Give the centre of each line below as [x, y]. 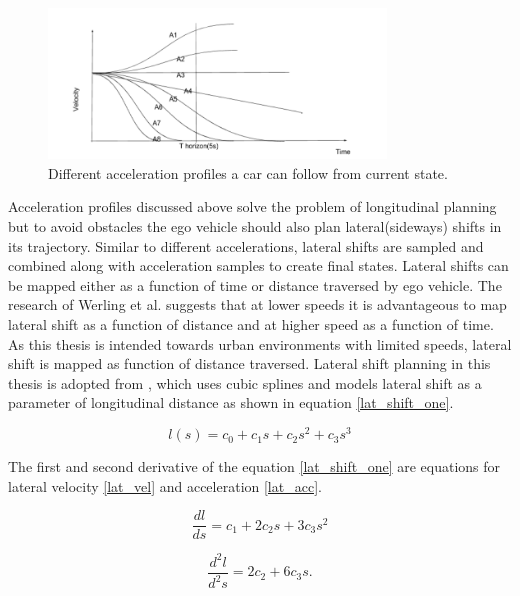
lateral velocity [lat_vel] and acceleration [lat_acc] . [165, 485]
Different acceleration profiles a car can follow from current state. [248, 172]
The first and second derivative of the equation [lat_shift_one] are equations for [254, 466]
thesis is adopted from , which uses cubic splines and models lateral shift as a [245, 382]
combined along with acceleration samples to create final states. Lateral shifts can [258, 265]
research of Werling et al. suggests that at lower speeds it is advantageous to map [257, 304]
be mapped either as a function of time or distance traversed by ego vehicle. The [255, 284]
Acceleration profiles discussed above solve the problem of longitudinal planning [252, 206]
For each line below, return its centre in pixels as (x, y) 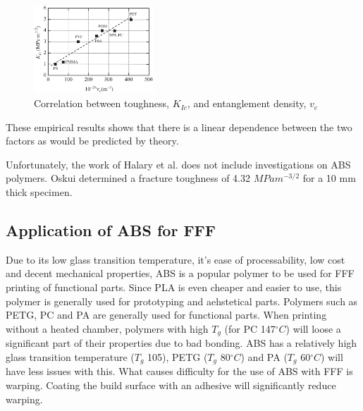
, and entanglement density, (247, 103)
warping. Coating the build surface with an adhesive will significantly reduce (171, 385)
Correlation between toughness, (101, 103)
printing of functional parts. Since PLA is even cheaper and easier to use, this (174, 287)
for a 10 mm (329, 178)
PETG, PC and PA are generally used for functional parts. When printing (166, 315)
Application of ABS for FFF (111, 230)
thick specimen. (39, 192)
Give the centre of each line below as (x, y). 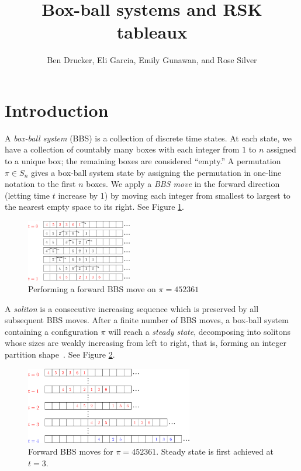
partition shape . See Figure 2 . (60, 354)
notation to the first (40, 184)
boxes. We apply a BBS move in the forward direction (183, 184)
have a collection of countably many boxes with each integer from (122, 149)
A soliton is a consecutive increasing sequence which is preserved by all (132, 308)
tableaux (152, 32)
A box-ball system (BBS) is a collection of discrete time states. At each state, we (148, 138)
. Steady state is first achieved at (215, 451)

═══

*Exercise brief*
Report each line of the material in which the string "parts" occurs.

*Result*
printing of functional parts. Since PLA is even cheaper and easier to use, this (174, 287)
PETG, PC and PA are generally used for functional parts. When printing (166, 315)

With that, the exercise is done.